Cane spoke hastily. “I offered him eight a week and board, Roseanne.”
She glanced at her husband and returned her attention inquisitively to Hugo. “Are you interested?”
“I’ll try it.”
Cane frowned nervously, walked to his wife, and nodded with averted face. Then he addressed Hugo: “You can sleep in the barn. We have quarters there. I don’t think we’ll be in for any more cold weather. If you’ll come with me now, I’ll start you right in.”
Until noon Hugo cleaned stables. There were two dozen cows—animals that would have seemed beautiful to a rustic connoisseur—and one lordly bull with malignant horns and bloodshot eyes. He shoveled the pungent and not offensive debris into a wheelbarrow and transferred it to a dung-heap that sweated with internal humidity. At noon Cane came into the barn.

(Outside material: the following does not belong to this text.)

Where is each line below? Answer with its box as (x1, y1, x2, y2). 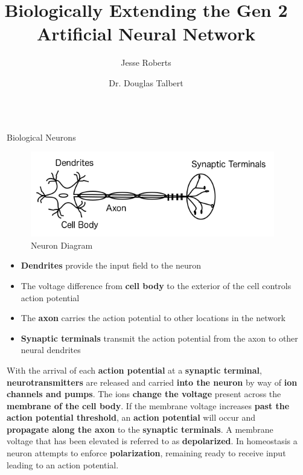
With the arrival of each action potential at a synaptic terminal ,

“Pretty good,” he said, viewing floors fairly shaved by Hugo’s diligence. “Lunch is ready. You’ll eat in the kitchen.” Hugo saw the woman again. She was toiling over a stove, her hair in disarray, a spotted apron covering her long body. He realized that they had no servants, that the three of them constituted the human inhabitants of the estate—but there were shades, innumerable shades, of a long past, and some of those ghosts had crept into Roseanne’s slaty eyes. She carried lunch for herself and her husband into a front room and left him to eat in the soft silence.